*** Opening Task data ***

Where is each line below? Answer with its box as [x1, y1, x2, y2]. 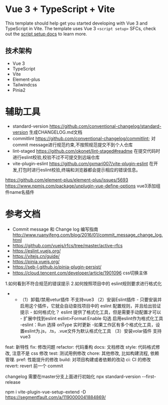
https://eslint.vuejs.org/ [12, 248, 61, 254]
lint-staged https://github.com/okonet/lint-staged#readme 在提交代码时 [12, 148, 160, 154]
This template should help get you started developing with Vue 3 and [5, 20, 148, 26]
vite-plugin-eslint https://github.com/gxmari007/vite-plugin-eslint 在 [12, 160, 154, 166]
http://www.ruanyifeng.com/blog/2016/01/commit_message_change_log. [12, 232, 163, 238]
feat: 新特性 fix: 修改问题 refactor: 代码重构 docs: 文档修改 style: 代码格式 [5, 344, 156, 350]
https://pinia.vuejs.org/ [12, 258, 60, 264]
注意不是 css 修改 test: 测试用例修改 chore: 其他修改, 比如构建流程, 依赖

*** Closing Task data ***

**Try it**.
Word for word, restate all of the entries above and leave each picture out.

**Response for this exercise**.
Where is each line below? Answer with its box as [x1, y1, x2, y2]. 
https://eslint.vuejs.org/ [12, 248, 61, 254]
lint-staged https://github.com/okonet/lint-staged#readme 在提交代码时 [12, 148, 160, 154]
This template should help get you started developing with Vue 3 and [5, 20, 148, 26]
vite-plugin-eslint https://github.com/gxmari007/vite-plugin-eslint 在 [12, 160, 154, 166]
http://www.ruanyifeng.com/blog/2016/01/commit_message_change_log. [12, 232, 163, 238]
feat: 新特性 fix: 修改问题 refactor: 代码重构 docs: 文档修改 style: 代码格式 [5, 344, 156, 350]
https://pinia.vuejs.org/ [12, 258, 60, 264]
注意不是 css 修改 test: 测试用例修改 chore: 其他修改, 比如构建流程, 依赖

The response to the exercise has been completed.